What’s a Character Arc Anyway?

When I set myself the task this week of writing out the character arcs of my hero, heroine, villain, and main subplot guy, I really didn’t think it would be that big a thing.  Frankly, I kind of thought it would be easy.  That I’d get it done yesterday and have the rest of the week to figure out how to best weave it into my plot.  The best laid plans…

I figured the best way to begin such a venture would be to make a worksheet for each character and head it up with their GMC chart.

External

Internal

Goal

Motivation

Conflict

Nice and simple, right?

So I went to go pull the nice neat little charts I’d made during the plotting phase.  Couldn’t find them.  What?  Hadn’t I made them?  How was it possible that I’d spent 3 months plotting this book and talking about GMC ad nauseum with Pot and never actually wrote it down?

Grumble grumble.  So off I went to mine old GoogleTalk chat transcripts for that information.  It took a while to articulate the GMC for some of them.  I really have a problem with Internal GMC (you know, that necessary thing that makes your characters complex and interesting?).

So then I sat down to write out the character arcs.  About the time I wrote the fifth or sixth sentence that went “Marley [did something that made something happen],” I realized I was not, in fact, writing out character arcs.  I was just summarizing the plot from her perspective.

What was I doing wrong?

At that point I decided to trot out my handy dandy books on craft to see if I couldn’t pinpoint a nice simple definition of what a character arc is supposed to be (and I had hopes of finding a chart—I really love charts).  Well according to James Scott Bell in Plot and Structure, “As opposed to the plotline, the character arc is a description of what happens to the inside of the character over the course of the story.”  Which makes it all about internal GMC.  Um, remember how I just said I have a really, really hard time articulating that?

According to Bell, a good character arc has

  • A beginning point, where we meet the character and get a sense of his interior layers
  • A doorway through which the character must pass, almost always reluctantly
  • Incidents that impact the layers
  • A deepening disturbance
  • A moment of change, sometimes via an “epiphany”
  • An aftermath

Okay, so not a chart, but a list.  I can work with a list.

What follows in the chapter of Plot and Structure is an analysis of A Christmas Carol and the character arc of Ebenezer Scrooge.

Well that helped, a little.  Some characters were pretty simple and clear for me on internal GMC.  Conall and Derek (my subplot guy) make sense and I’d already mostly worked all of this out with them.  But Marley (my heroine) and Knox (the villain)—not so much.  I still can’t really properly articulate Marley’s internal GMC.  It’s like I’m right on the cusp but I’m not quite there yet.
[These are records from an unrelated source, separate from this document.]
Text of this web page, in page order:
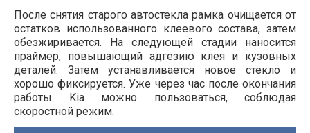
После снятия старого автостекла рамка очищается от
остатков использованного клеевого состава, затем
обезжиривается. На следующей стадии наносится
праймер, повышающий адгезию клея и кузовных
деталей. Затем устанавливается новое стекло и
хорошо фиксируется. Уже через час после окончания
работы Kia можно пользоваться, соблюдая
скоростной режим.
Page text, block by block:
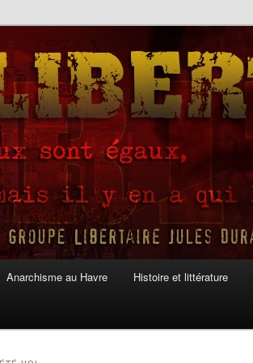
Anarchisme au Havre Histoire et littérature
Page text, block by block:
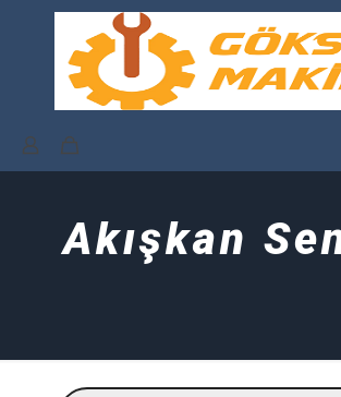
Akışkan
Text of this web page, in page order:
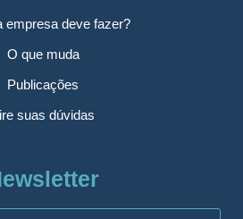
empresa deve fazer?
O que muda
Publicações
suas dúvidas
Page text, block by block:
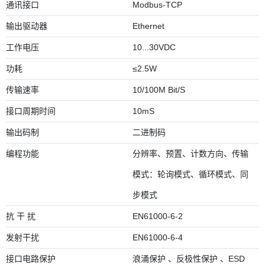
通讯接口 Modbus-TCP
输出驱动器 Ethernet
工作电压 10...30VDC
功耗 ≤2.5W
传输速率 10/100M Bit/S
接口周期时间 10mS
输出码制 二进制码
编程功能 分辨率、预置、计数方向、传输
模式：轮询模式、循环模式、同
步模式
抗 干 扰 EN61000-6-2
发射干扰 EN61000-6-4
接口电路保护 浪涌保护 、反极性保护 、ESD
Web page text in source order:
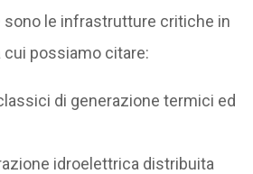
sono le infrastrutture critiche in
possiamo citare:
di generazione termici ed
idroelettrica distribuita
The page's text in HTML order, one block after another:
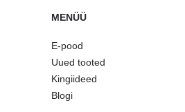
MENÜÜ
E-pood
Uued tooted
Kingiideed
Blogi
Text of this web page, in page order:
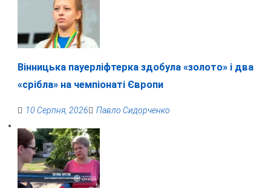
Вінницька пауерліфтерка здобула «золото» і два
«срібла» на чемпіонаті Європи
10 Серпня, 2026 Павло Сидорченко
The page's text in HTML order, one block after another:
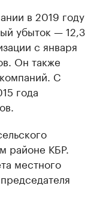
в 2019 году
убыток — 12,3
с января
Он также
С
года
районе КБР.
местного
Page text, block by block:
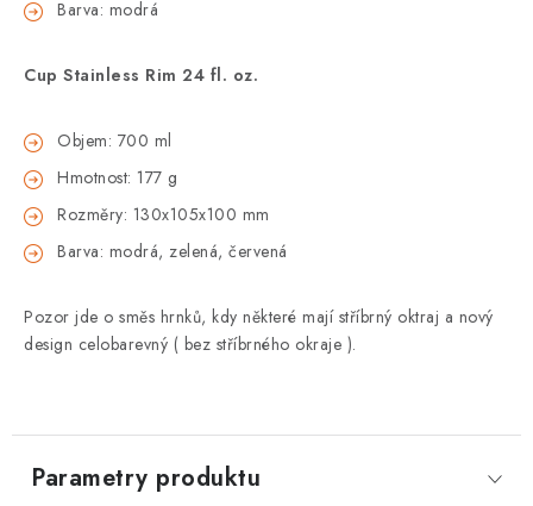
Barva: modrá
Cup Stainless Rim 24 fl. oz.
Objem: 700 ml
Hmotnost: 177 g
Rozměry: 130x105x100 mm
Barva: modrá, zelená, červená
Pozor jde o směs hrnků, kdy některé mají stříbrný oktraj a nový
design celobarevný ( bez stříbrného okraje ).
Parametry produktu
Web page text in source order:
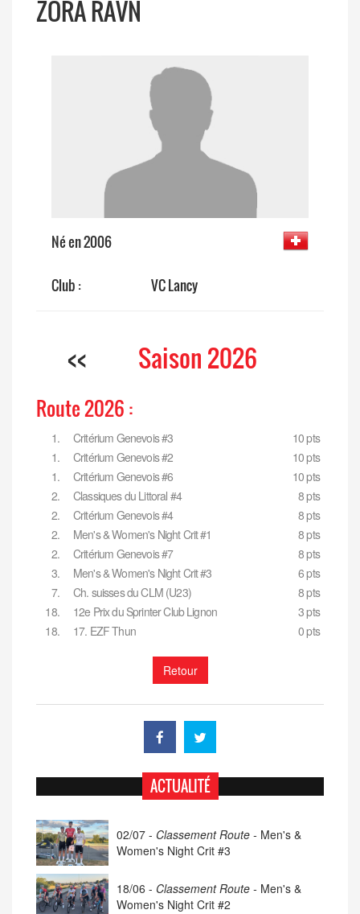
ZORA RAVN
Né en 2006
Club : VC Lancy
<< Saison 2026
Route 2026 :
1. Critérium Genevois #3
10 pts
1.
Critérium Genevois #2
10 pts
1.
Critérium Genevois #6
10 pts
2.
Classiques du Littoral #4
8 pts
2.
Critérium Genevois #4
8 pts
2.
Men's & Women's Night Crit #1
8 pts
2.
Critérium Genevois #7
8 pts
3.
Men's & Women's Night Crit #3
6 pts
7.
Ch. suisses du CLM (U23)
8 pts
18.
12e Prix du Sprinter Club Lignon
3 pts
18.
17. EZF Thun 0 pts
Retour
ACTUALITÉ
02/07 - Classement Route - Men's &
Women's Night Crit #3
18/06 - Classement Route - Men's &
Women's Night Crit #2
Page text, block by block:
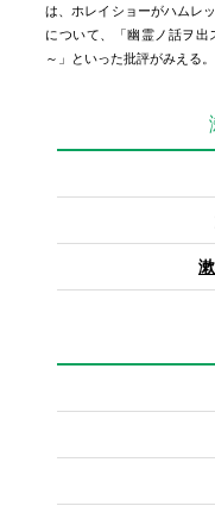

And Knox?  I don’t know what to do with him.  I actually do have an internal GMC for him, but I don’t see him changing over the story.  I don’t know if that’s good or bad.  In my past work, villains who didn’t change…well that was the root of their downfall.  They didn’t learn their lesson or whatever.  So I’m not entirely sure what to do with his character arc.  It’s not like he’s suddenly going to wake up one day and give up that goal or motivation (his internal and external GMC are tied very closely together).

So all of this is to say that I’m still figuring out the whole character arc thing, but I thought I’d share what I’d learned so far.

If you have any good resources on this particular issue, do share!

2 thoughts on “What’s a Character Arc Anyway?

  1. If it helps any, villains aren’t supposed to change much. That’s why they are the antagonists. The point is that the protag learns something during his dark moment that allows him to defeat whatever internal obstacle hinders him, whereas the antag sinks deeper into the “how I’m doing will work if I just try harder” mentality; they aren’t supposed to learn from their mistakes or they wouldn’t be villains. Not that they don’t change at all, but an antag with a big epiphany would probably no longer be an antag. I don’t see many antags having epiphanies they need to be even MORE ebil, right?

    1. This is true. Knox bugs me in this book because he’s not like the villains I’ve written before. I’m used to spending a lot of time developing the pychological profiles of my villains (because historically, I’m writing about serial killers), and Knox’s motives are really pretty simplistic. He wants the power that he feels has been denied him, and he’s willing to both kill and frame someone to get it. But even as far in as I’ve gotten, I don’t feel like I’ve really gotten into his head.